• glacier dynamics;
  • ice-ocean interaction;
  • calving

[1] Tidewater glacier retreat is abrupt and typically irreversible. The mechanics of abrupt onset are evaluated by considering the behavior of a sliding law that depends inversely upon effective pressure (picepwater); for such a law, flux can increase with decreasing thickness if the loss of bed traction exceeds the loss of driving stress. Characteristic values of increased flux and glacier thinning are shown to propagate upstream if ice flux increases with decreasing thickness below an ice thickness threshold determined by the chosen sliding law.
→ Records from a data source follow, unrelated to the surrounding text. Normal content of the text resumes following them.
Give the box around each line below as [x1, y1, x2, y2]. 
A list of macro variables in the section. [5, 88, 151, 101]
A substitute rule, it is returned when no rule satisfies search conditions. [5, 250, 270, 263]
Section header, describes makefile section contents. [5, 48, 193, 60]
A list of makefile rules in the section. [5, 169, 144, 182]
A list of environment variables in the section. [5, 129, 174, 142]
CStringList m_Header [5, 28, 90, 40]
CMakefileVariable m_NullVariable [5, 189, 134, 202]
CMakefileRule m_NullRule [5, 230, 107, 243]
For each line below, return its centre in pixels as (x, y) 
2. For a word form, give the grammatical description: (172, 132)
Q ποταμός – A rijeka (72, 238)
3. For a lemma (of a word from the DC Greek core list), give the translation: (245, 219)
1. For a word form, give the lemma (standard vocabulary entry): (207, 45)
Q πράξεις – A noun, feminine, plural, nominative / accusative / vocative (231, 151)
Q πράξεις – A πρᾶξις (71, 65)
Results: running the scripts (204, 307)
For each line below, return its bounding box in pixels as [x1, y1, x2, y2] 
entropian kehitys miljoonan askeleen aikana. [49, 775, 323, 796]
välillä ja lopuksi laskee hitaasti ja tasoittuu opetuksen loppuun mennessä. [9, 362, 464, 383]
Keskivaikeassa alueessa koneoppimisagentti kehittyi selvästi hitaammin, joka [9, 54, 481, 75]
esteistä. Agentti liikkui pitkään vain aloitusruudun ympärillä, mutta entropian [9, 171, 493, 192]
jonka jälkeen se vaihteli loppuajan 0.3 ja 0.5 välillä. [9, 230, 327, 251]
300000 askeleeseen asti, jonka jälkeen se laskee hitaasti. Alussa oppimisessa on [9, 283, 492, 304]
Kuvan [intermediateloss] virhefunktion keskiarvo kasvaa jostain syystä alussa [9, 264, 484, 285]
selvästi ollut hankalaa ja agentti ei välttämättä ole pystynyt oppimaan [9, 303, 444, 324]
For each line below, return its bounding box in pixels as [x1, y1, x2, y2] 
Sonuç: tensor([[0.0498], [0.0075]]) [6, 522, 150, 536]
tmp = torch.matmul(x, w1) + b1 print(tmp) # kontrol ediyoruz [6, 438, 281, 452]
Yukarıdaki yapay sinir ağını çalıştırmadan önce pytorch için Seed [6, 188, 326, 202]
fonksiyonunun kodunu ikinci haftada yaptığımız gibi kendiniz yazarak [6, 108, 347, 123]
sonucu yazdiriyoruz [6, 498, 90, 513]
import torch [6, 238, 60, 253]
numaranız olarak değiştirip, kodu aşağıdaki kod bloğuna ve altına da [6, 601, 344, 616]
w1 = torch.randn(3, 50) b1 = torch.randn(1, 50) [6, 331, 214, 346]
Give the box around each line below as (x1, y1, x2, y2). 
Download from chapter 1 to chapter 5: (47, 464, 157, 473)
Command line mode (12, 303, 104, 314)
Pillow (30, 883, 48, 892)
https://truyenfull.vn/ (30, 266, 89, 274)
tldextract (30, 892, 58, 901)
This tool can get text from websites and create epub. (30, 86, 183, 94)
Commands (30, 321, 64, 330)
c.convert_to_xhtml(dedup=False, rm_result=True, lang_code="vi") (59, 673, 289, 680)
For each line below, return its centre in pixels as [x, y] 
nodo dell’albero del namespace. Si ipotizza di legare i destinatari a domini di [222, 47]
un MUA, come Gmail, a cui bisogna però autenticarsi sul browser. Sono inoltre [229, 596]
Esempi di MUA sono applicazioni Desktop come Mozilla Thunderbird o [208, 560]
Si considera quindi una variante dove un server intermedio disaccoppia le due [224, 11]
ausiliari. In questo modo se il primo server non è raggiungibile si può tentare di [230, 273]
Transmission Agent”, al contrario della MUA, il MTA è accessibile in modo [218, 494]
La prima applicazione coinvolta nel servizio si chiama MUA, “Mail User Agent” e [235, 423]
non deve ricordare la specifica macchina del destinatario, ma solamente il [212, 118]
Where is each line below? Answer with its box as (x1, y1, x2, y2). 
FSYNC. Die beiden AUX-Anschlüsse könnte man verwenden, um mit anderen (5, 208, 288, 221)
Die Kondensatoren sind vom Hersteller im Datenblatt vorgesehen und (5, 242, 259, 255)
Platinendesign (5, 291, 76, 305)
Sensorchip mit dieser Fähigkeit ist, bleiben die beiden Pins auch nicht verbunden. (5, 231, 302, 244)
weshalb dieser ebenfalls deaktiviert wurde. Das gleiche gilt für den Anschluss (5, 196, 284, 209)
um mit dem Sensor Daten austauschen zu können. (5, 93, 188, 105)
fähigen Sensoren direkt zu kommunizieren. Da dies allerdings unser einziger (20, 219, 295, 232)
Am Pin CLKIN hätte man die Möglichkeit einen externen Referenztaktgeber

Upstream propagation leads to instability, described in earlier literature, in which increased flow leads to thinning, loss of bed traction, and continued acceleration. In simplest terms, the instability arises when alterations in glacier geometry act to reduce resistive stresses more than driving stresses. The effects of diffusion are also analyzed, and it is shown that for the form of sliding law considered here, diffusion will not necessarily eliminate upstream-propagating instabilities. Application of this theory shows that a transition from stable to unstable conditions occurred at Columbia Glacier, Alaska, near the time of onset of its retreat in the early 1980s. The theory also successfully predicts stable or rapidly retreating states for 12 other Alaska tidewater glaciers, and its applicability to Greenland outlet glaciers is discussed.